* PROBLEM DETAILS *
Using the word "that" as the filter, copy each matching line from the records.

* DATA FOR REVIEW *
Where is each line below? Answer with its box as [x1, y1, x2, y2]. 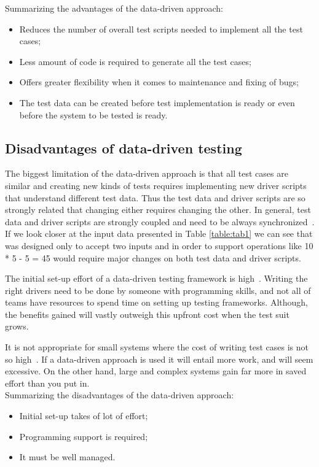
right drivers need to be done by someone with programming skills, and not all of [5, 284, 311, 296]
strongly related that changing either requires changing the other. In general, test [5, 203, 311, 216]
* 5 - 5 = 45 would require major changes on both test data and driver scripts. [5, 251, 301, 264]
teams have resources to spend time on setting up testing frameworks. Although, [5, 296, 308, 309]
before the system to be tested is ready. [19, 108, 168, 121]
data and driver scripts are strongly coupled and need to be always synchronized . [5, 215, 315, 228]
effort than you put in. [5, 376, 90, 389]
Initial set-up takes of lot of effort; [19, 409, 148, 422]
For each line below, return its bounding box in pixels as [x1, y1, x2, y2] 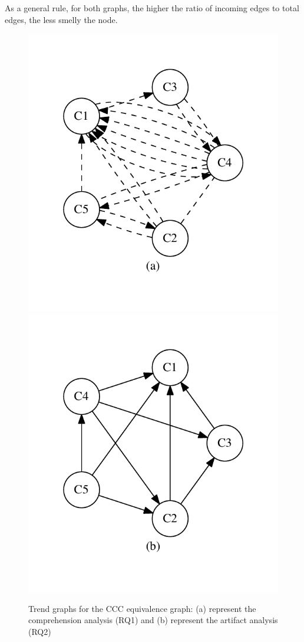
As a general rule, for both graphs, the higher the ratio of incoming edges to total [5, 2, 299, 14]
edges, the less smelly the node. [5, 13, 118, 25]
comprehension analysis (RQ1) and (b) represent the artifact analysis [28, 614, 278, 626]
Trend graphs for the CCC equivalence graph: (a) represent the [28, 602, 256, 614]
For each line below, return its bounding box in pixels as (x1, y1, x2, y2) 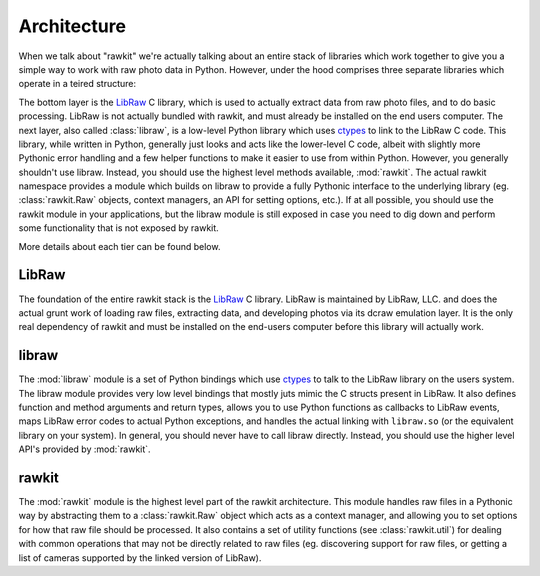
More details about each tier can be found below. (18, 240, 221, 252)
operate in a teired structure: (18, 78, 137, 90)
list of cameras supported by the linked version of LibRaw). (18, 551, 262, 564)
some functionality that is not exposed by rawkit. (18, 222, 219, 234)
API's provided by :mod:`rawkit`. (18, 443, 151, 455)
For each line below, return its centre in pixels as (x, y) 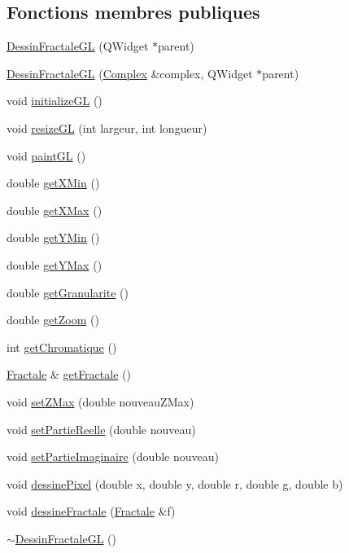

* RESULT OF THIS EXERCISE *
strongly related that changing either requires changing the other. In general, test [5, 203, 311, 216]
some functionality that is not exposed by rawkit. (18, 222, 219, 234)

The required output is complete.